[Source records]
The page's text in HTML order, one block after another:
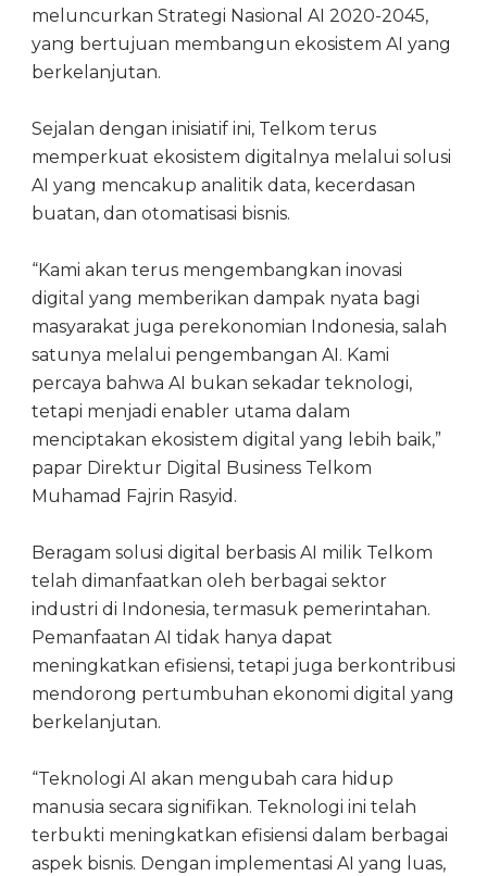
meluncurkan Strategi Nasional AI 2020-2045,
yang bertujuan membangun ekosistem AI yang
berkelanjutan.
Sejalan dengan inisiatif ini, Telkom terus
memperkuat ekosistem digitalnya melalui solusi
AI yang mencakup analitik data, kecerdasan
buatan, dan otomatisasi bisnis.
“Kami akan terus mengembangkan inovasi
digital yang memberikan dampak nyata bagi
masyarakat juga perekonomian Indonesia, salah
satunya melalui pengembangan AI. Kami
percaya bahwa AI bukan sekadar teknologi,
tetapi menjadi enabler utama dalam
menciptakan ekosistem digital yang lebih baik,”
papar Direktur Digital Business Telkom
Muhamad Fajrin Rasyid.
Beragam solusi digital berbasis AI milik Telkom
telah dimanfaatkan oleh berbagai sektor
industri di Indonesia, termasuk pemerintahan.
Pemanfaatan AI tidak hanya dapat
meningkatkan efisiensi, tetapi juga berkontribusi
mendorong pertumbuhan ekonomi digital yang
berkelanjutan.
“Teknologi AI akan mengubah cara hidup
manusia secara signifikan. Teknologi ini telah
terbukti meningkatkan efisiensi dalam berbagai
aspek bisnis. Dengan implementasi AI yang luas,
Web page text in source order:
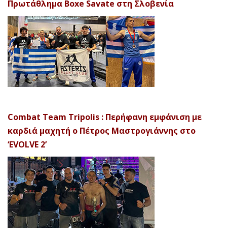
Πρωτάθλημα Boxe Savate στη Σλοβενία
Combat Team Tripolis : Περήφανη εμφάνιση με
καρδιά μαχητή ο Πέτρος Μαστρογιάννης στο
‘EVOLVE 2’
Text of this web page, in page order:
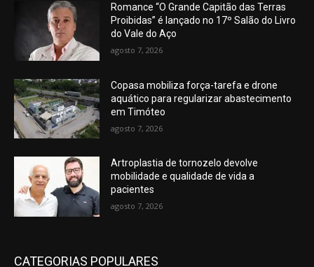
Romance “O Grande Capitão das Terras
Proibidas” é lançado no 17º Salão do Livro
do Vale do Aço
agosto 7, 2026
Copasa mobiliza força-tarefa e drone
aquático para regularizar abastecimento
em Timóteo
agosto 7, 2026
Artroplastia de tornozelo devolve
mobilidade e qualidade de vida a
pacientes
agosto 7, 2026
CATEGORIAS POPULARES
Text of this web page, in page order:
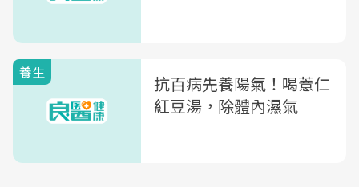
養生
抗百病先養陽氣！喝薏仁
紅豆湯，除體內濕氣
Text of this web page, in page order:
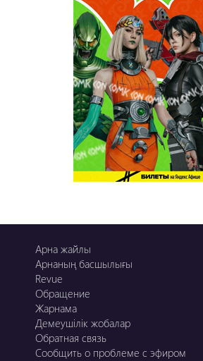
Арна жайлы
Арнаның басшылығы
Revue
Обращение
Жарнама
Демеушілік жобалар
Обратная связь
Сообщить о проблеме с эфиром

What is required: Your response must consist of the lines from the beginning of the data through the line containing "meningkatkan efisiensi, tetapi", transcribed exactly, with no pictures.

Response area:
The page's text in HTML order, one block after another:
meluncurkan Strategi Nasional AI 2020-2045,
yang bertujuan membangun ekosistem AI yang
berkelanjutan.
Sejalan dengan inisiatif ini, Telkom terus
memperkuat ekosistem digitalnya melalui solusi
AI yang mencakup analitik data, kecerdasan
buatan, dan otomatisasi bisnis.
“Kami akan terus mengembangkan inovasi
digital yang memberikan dampak nyata bagi
masyarakat juga perekonomian Indonesia, salah
satunya melalui pengembangan AI. Kami
percaya bahwa AI bukan sekadar teknologi,
tetapi menjadi enabler utama dalam
menciptakan ekosistem digital yang lebih baik,”
papar Direktur Digital Business Telkom
Muhamad Fajrin Rasyid.
Beragam solusi digital berbasis AI milik Telkom
telah dimanfaatkan oleh berbagai sektor
industri di Indonesia, termasuk pemerintahan.
Pemanfaatan AI tidak hanya dapat
meningkatkan efisiensi, tetapi juga berkontribusi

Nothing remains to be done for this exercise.